Andrey Shipilov

Personal information
- Full name: Andrey Sergeyevich Shipilov
- Date of birth: 23 March 1971 (age 54)
- Place of birth: Tashkent, Uzbek SSR
- Height: 1.83 m (6 ft 0 in)
- Position: Defender; midfielder;

Senior career*
- Years: Team / Apps / (Gls)
- 1990-1991: Sverdlovets / 74 / (0)
- 1992: Traktor Tashkent / 13 / (1)
- 1992: Chirchiq / 12 / (0)
- 1993: Navroʻz Andijon / 27 / (1)
- 1994: Guliston / 2 / (0)
- 1994: Torpedo Vladimir / 8 / (0)
- 1994-1996: Nosta Novotroitsk / 44 / (0)
- 1997-2000: Andijan / 111 / (9)
- 2001: Navbahor Namangan / 3 / (0)
- 2001-2002: Andijan / 26 / (0)
- 2003: Vidnoye / 17 / (1)
- 2003: Doʻstlik / 2 / (0)

Managerial career
- 2014-2017: Pakhtakor Tashkent
- 2018-2022: Metallurg Bekobod
- 2022: Dinamo Samarqand
- 2026-: Kokand 1912

= Andrey Shipilov =

Uzbek football manager

Andrey Sergeyevich Shipilov (Андрей Сергеевич Шипилов; born 23 March 1971) is an Uzbek and Russian former professional association football player who played as a defender and midfielder. After retiring as a player, he worked as a coach for several clubs. He is currently the head coach of Kokand 1912.

== Playing career ==
Shipilov began his career in 1990 with Tashkent Region's FC Sverdlovets. In 1992, he played for Traktor Tashkent and Chirchiq. In 1993, he represented Navroʻz Andijan.

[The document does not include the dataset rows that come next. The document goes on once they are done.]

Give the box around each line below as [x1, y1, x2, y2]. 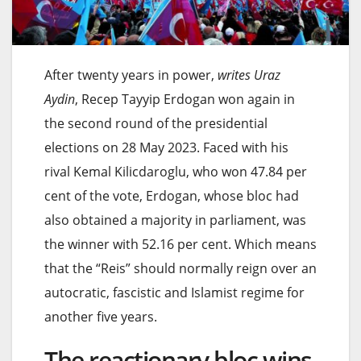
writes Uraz [218, 65, 280, 84]
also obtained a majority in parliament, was [44, 210, 306, 229]
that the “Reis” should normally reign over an [44, 259, 317, 277]
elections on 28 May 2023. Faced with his [44, 138, 288, 156]
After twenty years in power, [44, 65, 218, 84]
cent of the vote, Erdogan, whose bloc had [44, 186, 299, 205]
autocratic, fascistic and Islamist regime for [44, 283, 305, 301]
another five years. [44, 307, 157, 326]
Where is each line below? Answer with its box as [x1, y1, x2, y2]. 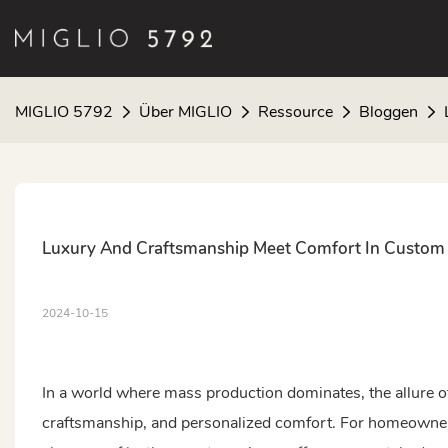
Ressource [258, 100, 333, 123]
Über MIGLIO [139, 100, 232, 123]
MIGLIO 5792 [15, 100, 113, 123]
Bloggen [359, 100, 418, 123]
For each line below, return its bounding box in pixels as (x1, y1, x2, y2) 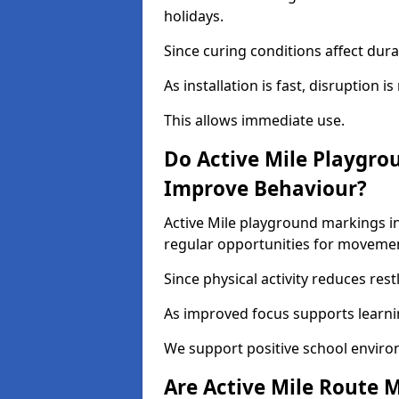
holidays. (164, 6, 224, 26)
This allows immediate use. (164, 110, 345, 130)
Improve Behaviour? (164, 175, 367, 202)
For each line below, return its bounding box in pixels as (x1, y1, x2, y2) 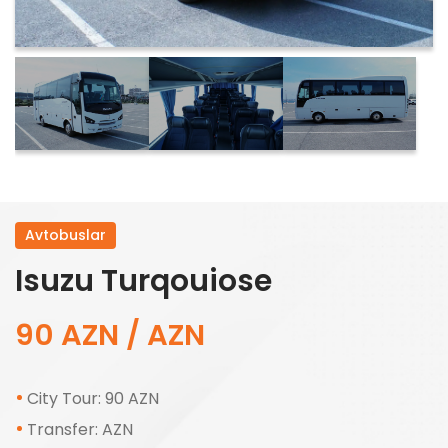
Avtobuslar (25, 225, 106, 246)
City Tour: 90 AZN (27, 387, 159, 411)
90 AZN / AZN (15, 315, 205, 356)
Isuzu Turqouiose (15, 260, 272, 303)
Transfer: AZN (27, 418, 133, 442)
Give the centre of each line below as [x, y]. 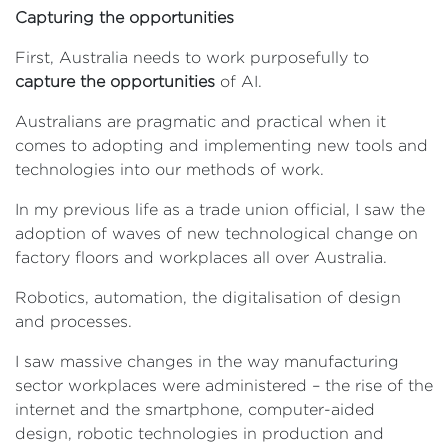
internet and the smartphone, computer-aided [195, 409]
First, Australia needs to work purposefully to [192, 57]
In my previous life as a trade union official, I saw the [220, 209]
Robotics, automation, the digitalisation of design [208, 297]
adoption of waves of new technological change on [216, 233]
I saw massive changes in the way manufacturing [207, 361]
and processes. [73, 321]
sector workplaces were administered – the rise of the [224, 385]

In 1994, he played for Torpedo Vladimir, and later that year moved to Nosta Novotroitsk, where he remained until 1996. From 1997 to 1999, he played for Andijan. In 2001, Shipilov briefly played for Navbahor Namangan, before spending the following two seasons again with Andijan. In 2003, he played for Vidnoye in Russia, and later moved to Doʻstlik, where he finished his playing career.

== Coaching career ==
After retiring, Shipilov began his coaching career. Until mid-2017, he worked on the coaching staff of Pakhtakor Tashkent.

From 2018 to 2021, he served as head coach of Metallurg Bekobod. In 2022, he worked as sporting director of Dinamo Samarqand.

Since 2026, he has been the head coach of Kokand 1912.